では、Webアプリケーション本体を作成していきます。Node-REDフローエディターで、画面29に示すフローを作成してください。本記事の添付ファイル(codezine_iotdemo_nodered_app2-b.json)からインポートすることもできます。

画面29:Webアプリケーション本体のフローを作成
画面29:Webアプリケーション本体のフローを作成

各ノードの設定を確認・編集していきます。
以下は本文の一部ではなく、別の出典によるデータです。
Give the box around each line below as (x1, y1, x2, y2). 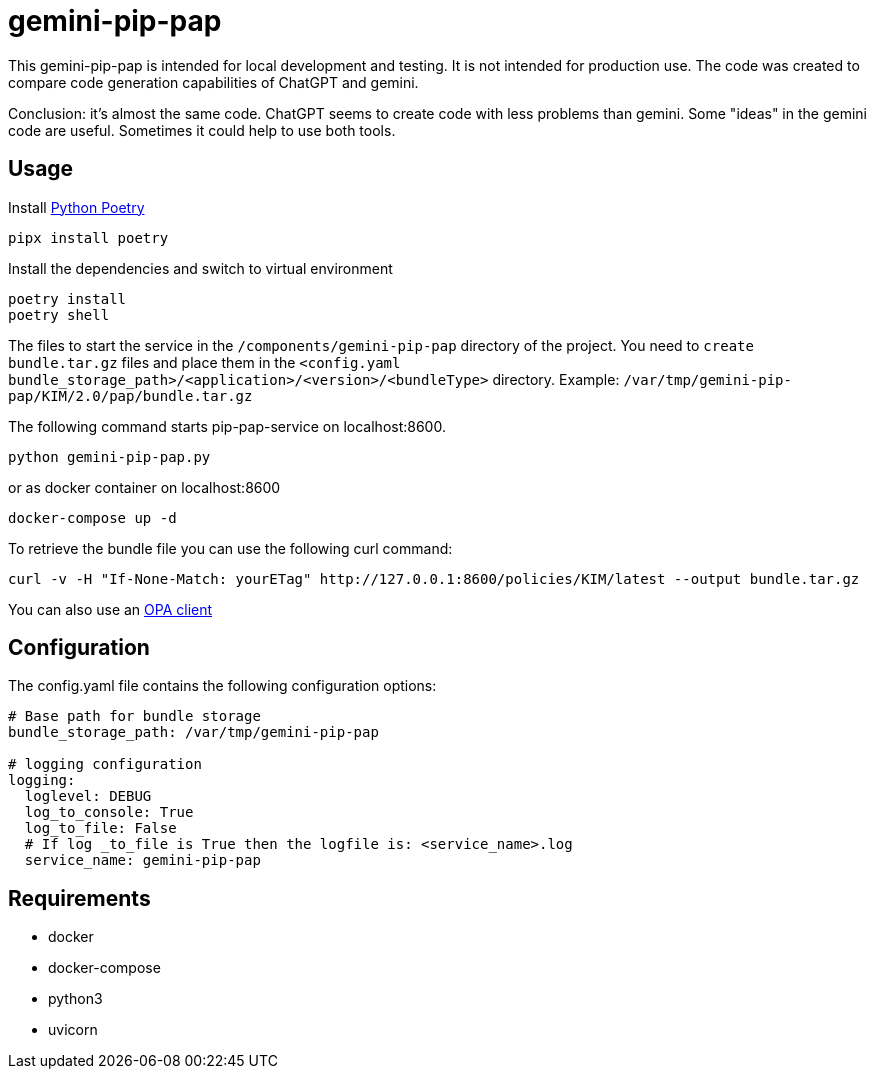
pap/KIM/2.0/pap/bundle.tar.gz (8, 387, 253, 404)
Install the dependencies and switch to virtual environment (8, 259, 393, 277)
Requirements (8, 885, 151, 911)
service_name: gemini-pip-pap (24, 852, 261, 869)
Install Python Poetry (8, 198, 145, 216)
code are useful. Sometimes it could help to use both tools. (8, 121, 396, 139)
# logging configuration (8, 756, 202, 773)
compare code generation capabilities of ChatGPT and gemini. (8, 73, 419, 91)

最初に、「Cloudantからデータ取得処理」フローを修正します。

① input >「http」ノード

Injectノードと差し替えて、functionノード(「search param」)につなげます。

  • Method: GET
  • URL: /data
  • Name: 任意(画面29では「[get] /data」)

ここで指定したURLは、Ajaxによるデータ取得処理の呼び出しで使います。

画面30:① input >「http」ノードの設定
画面30:① input >「http」ノードの設定
② functionノード(「search param」)
  • Function: この後に示すコードを入力

Function欄に入力するコード

msg.payload = {
    "query": "timestamp: 2016*",
    "sort" : "-timestamp<string>",
    "limit": msg.payload.num
};

return msg;

HTTPリクエストのパラメーターとして"num"を設定することで、取得する件数を動的に指定できるようにしています。
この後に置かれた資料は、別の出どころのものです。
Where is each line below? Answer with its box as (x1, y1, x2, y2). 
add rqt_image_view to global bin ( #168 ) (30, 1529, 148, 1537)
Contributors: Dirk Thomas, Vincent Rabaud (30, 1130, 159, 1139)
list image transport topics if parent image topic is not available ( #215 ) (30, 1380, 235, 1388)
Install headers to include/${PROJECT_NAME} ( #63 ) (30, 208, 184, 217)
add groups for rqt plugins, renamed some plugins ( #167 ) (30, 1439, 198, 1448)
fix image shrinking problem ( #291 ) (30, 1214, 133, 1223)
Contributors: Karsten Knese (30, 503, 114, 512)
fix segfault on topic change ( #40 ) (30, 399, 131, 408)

上述したhttpノードで設定したURLと合わせて、例えば10件データを取得するためには次のURLをAjaxで発行すればよいことになります。

/data?num=10
画面31:② functionノード(「search param」)の設定
画面31:② functionノード(「search param」)の設定
③ output >「http response」ノード

画面側へレスポンスを返すために新規に追加して、Cloudantノードの出力側へつなげます。http responseノードは特に設定する項目はありません。

また、以前の手順でつなげてあったdebugノードはそのまま残しておいて構いません。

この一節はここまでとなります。